• Dataset extract:
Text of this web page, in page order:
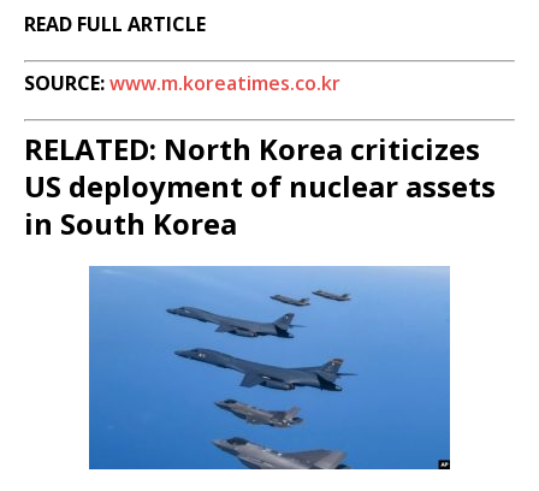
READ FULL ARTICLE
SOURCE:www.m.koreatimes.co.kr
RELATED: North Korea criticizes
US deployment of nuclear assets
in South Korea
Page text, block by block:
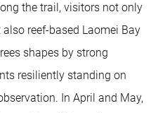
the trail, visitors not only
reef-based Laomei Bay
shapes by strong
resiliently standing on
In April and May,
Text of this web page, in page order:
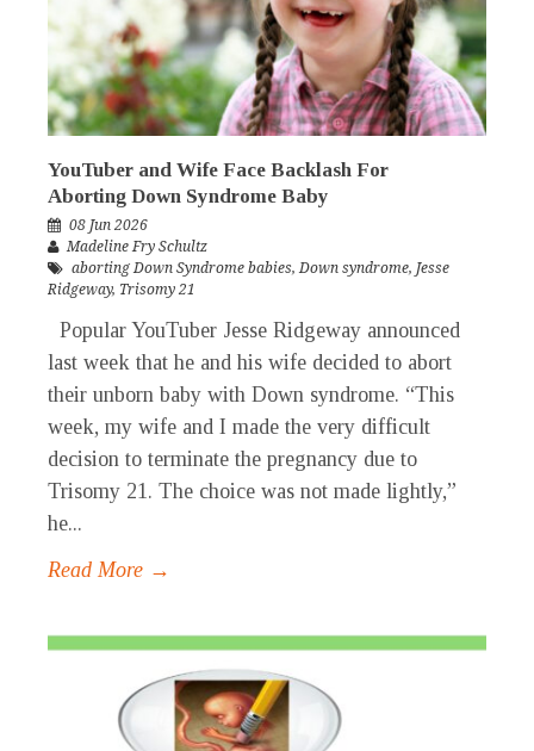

• What is required:
Retype the data above exactly. Leave the pictures out.

• Solution for this exercise:
Text of this web page, in page order:
READ FULL ARTICLE
SOURCE:www.m.koreatimes.co.kr
RELATED: North Korea criticizes
US deployment of nuclear assets
in South Korea
Page text, block by block:
the trail, visitors not only
reef-based Laomei Bay
shapes by strong
resiliently standing on
In April and May,
Text of this web page, in page order:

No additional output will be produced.